Source | SS | df | MS | F |
---|---|---|---|---|

Row (race) |
2328.2 | 2 | ||

Column (gender) |
907.5 | 1 | ||

Interaction (race × gender) |
452.6 | 2 | ||

Error |
1589.2 | 24 | ||

Total |
5277.5 | 29 |

Once you have the df, the table works like it did before.

The MS = SS / df.

- MS(race) = 2328.2 / 2 = 1164.1
- MS(gender) = 907.5 / 1 = 907.5
- MS(interaction) = 452.6 / 2 = 226.3
- MS(error) = 1589.2 / 24 = 66.22 [this is the pooled estimate of the variance]
- MS(total) = 5277.5 / 29 = 181.98 [this is technically not part of the table, but it is the variance on the response variable]

The F test statistic is found by dividing the MS for each row by the MS for the error source.

- F(race) = 1164.1 / 66.22 = 17.58
- F(gender) = 907.5 / 66.22 = 13.71
- F(interaction) = 226.3 / 66.22 = 3.42

There is no F for the error or total sources.

Source | SS | df | MS | F |
---|---|---|---|---|

Row (race) |
2328.2 | 2 | 1164.10 | 17.58 |

Column (gender) |
907.5 | 1 | 907.50 | 13.71 |

Interaction (race × gender) |
452.6 | 2 | 226.30 | 3.42 |

Error |
1589.2 | 24 | 66.22 | |

Total |
5277.5 | 29 | 181.98 |

The table is complete.

To make a decision about the hypothesis test, you really need a p-value. These test statistics have F distributions. The numerator df is the df for the source and the denominator df is the df for the error.

- Race: F has 2 numerator and 24 denominator df
- Gender: F has 1 numerator and 24 denominator df
- Interaction: F has 2 numerator and 24 denominator df

The p-value is the area to the right of the test statistic since this is always a right tail test.

- The p-value for the Race factor is the area to the right F = 17.58 using 2 numerator and 24 denominator df.
- The p-value for the Race factor is the area to the right F = 13.71 using 1 numerator and 24 denominator df.
- The p-value for the Race factor is the area to the right F = 3.42 using 2 numerator and 24 denominator df.

Source | SS | df | MS | F | P |
---|---|---|---|---|---|

Row (race) |
2328.2 | 2 | 1164.10 | 17.58 | 0.000 |

Column (gender) |
907.5 | 1 | 907.50 | 13.71 | 0.001 |

Interaction (race × gender) |
452.6 | 2 | 226.30 | 3.42 | 0.049 |

Error |
1589.2 | 24 | 66.22 | ||

Total |
5277.5 | 29 | 181.98 |

Each test statistic and p-value are used to answer the hypothesis dealing with the appropriate source.
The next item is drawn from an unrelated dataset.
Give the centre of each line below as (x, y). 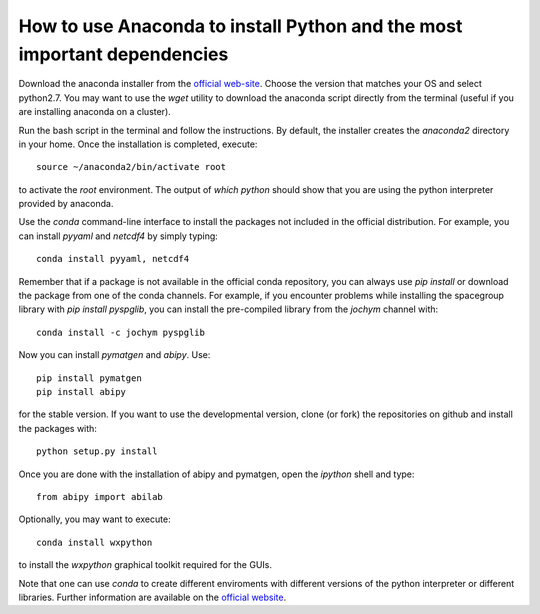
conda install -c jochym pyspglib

That is, the

- F = 17.58 is for the race source, so it would be used to determine if there is a difference in the mean reaction times of the different races.
- F = 13.71 is for the gender source, so it would be used to determine if there is a difference in the mean reaction times of the different genders.
- F = 3.42 is for the interaction source, so it would be used to determine if there is interaction between the race and gender.